Odds of 3 out of 4 getting flush

[aloiz]

In my home game before starting we always deal an open face hold'em hand to determine dealer. On one occasion there was four of us playing, and after dealing the hand three of us were suited in clubs. The flop comes down with two clubs, and the river brought the third giving three of us the flush. We wondered what the odds were so I took a stab.

Assuming the following. Four hands dealt and everyone in to the river. Only three of the four can make the flush (not all four).

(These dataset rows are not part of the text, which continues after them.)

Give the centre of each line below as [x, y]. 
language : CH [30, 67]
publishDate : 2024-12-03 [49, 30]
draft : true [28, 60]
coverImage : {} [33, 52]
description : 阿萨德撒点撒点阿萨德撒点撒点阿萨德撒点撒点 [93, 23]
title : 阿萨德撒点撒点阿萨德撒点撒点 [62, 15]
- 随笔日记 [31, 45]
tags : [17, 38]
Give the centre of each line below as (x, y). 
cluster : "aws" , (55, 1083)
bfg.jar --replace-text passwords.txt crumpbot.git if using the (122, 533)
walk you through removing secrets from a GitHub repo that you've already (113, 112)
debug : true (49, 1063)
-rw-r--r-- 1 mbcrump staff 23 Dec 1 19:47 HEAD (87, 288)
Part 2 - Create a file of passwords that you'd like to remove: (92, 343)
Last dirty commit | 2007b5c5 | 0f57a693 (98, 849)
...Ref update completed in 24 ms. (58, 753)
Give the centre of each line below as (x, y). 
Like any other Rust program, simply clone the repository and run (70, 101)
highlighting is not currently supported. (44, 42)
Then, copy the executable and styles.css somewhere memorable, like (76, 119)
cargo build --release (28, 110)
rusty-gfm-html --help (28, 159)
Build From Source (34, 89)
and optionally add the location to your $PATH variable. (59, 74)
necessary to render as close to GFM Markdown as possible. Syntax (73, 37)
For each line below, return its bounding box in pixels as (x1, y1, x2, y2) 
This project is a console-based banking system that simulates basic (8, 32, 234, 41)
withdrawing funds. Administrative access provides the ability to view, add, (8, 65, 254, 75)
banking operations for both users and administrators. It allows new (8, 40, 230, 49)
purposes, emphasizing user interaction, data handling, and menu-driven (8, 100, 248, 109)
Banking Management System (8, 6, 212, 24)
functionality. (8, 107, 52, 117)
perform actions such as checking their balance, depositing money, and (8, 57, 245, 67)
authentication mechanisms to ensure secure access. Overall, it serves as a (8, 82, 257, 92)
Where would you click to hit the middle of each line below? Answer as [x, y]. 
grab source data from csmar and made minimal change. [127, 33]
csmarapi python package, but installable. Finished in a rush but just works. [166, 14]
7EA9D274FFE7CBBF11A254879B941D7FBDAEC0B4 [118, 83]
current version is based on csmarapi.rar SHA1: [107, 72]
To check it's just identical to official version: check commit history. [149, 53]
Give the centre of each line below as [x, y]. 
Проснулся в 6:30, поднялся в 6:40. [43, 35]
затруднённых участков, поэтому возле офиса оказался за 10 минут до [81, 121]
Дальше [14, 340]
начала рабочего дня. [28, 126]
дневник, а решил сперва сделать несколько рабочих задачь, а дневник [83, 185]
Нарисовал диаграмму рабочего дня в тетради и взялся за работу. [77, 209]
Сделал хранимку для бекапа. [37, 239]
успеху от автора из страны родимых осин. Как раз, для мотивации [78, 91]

The board may only contain three of the flush cards.

I took a shot at it a came up with something, but I'm sure there is a better way to do it.

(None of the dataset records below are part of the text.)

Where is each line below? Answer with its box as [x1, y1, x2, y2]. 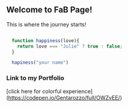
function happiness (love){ [11, 37, 80, 44]
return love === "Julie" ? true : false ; [17, 43, 123, 49]
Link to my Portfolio [6, 74, 65, 82]
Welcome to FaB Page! [6, 5, 92, 15]
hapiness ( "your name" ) [11, 60, 69, 66]
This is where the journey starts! [6, 20, 86, 28]
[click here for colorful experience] [6, 87, 93, 95]
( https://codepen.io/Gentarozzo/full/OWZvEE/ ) [6, 94, 123, 101]
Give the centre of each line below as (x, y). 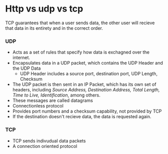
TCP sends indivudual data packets (49, 141)
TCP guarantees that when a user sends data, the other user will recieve (80, 23)
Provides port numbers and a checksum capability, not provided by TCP (87, 111)
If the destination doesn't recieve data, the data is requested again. (82, 117)
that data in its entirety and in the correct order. (54, 28)
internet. (21, 58)
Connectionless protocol (38, 106)
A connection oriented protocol (45, 146)
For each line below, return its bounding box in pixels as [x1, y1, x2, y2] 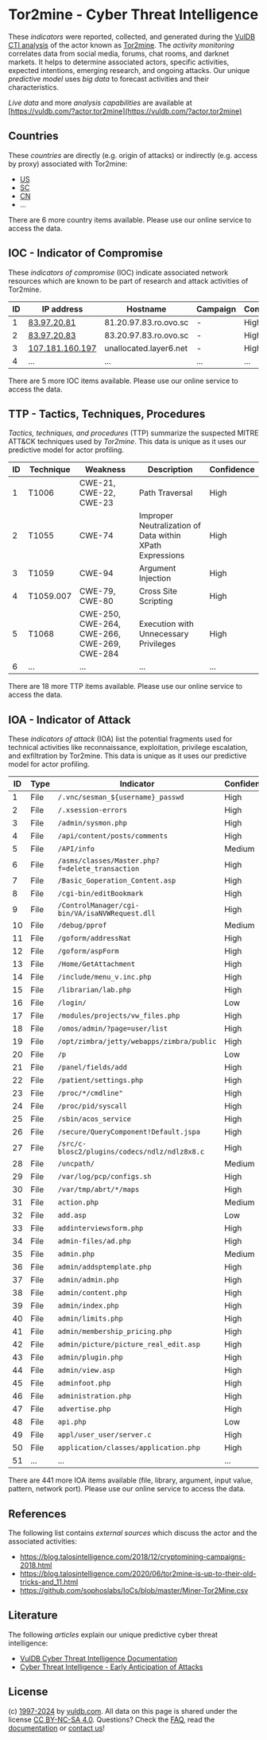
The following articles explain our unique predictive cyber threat [8, 1630, 219, 1639]
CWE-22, [79, 487, 116, 498]
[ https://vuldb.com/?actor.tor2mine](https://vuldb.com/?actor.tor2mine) [8, 106, 242, 116]
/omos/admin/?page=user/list [57, 1024, 168, 1034]
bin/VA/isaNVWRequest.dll [57, 909, 157, 918]
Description [147, 464, 193, 475]
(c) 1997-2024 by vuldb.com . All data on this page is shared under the [8, 1706, 238, 1715]
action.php [57, 1198, 99, 1207]

Case 1: Fourth player's hole cards contains one of the flush cards)
C(4,3)*4*C(13,6)/C(52,6) * C(7,1)*C(39,1)/C(46,2) [hole cards] * C(6,3)*C(38,2)/C(44,5) [board]

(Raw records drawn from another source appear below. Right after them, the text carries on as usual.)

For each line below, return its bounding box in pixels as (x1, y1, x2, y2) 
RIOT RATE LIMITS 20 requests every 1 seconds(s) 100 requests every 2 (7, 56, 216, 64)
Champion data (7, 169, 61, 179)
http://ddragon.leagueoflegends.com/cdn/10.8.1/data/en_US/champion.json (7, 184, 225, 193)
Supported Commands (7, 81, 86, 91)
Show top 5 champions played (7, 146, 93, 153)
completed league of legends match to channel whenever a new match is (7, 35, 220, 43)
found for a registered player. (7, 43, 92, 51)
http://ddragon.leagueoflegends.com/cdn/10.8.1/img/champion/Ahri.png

Case 2: Fourth player has none of the flush cards
C(4,3)*4*C(13,6)/C(52,6) * C(39,2)/C(46,2) [hole cards] * C(7,3)*C(37,2)/C(44,5) [board]

Adding both cases I get 2.533E-5

Is this right? Can anyone show me a better way to do it?

Thanks,
aloiz

[BruceZ]

[ QUOTE ]
Assuming the following. Four hands dealt and everyone in to the river. Only three of the four can make the flush (not all four). The board may only contain three of the flush cards.

I took a shot at it a came up with something, but I'm sure there is a better way to do it.

Case 1: Fourth player's hole cards contains one of the flush cards)
C(4,3)*4*C(13,6)/C(52,6) * C(7,1)*C(39,1)/C(46,2) [hole cards] * C(6,3)*C(38,2)/C(44,5) [board]

Case 2: Fourth player has none of the flush cards
C(4,3)*4*C(13,6)/C(52,6) * C(39,2)/C(46,2) [hole cards] * C(7,3)*C(37,2)/C(44,5) [board]

Adding both cases I get 2.533E-5

Is this right? Can anyone show me a better way to do it?


[/ QUOTE ]

It is right, and I can show you a better way. You can avoid having two separate cases if you consider the board first.

4*C(13,3)*C(39,2) / C(52,5) * [ C(4,3)*C(10,6)/C(47,6) - C(4,3)*C(10,8)/C(47,8) ]

= 2.533E-5 = 1 in 39,480.

The first term is for the board. The term in [] is for the hole cards. The first player term multiplies the probability of 3 players being dealt 6 suited hole cards by the number of ways to pick the 3 players C(4,3). This counts the cases where all 4 players have a flush C(4,3) times, so this is subtracted in the last term. This is the inclusion-exclusion principle again, except in this case we start with the probability of 3 players having flush cards. In this way it is not necessary to explicitly consider how many flush cards the 4th player has.

[aloiz]

Thanks, that makes sense. I wish I would of thought of that as it makes everything ten times easier, and much less prone to a stupid mistake. Also thanks for the link, great read.

aloiz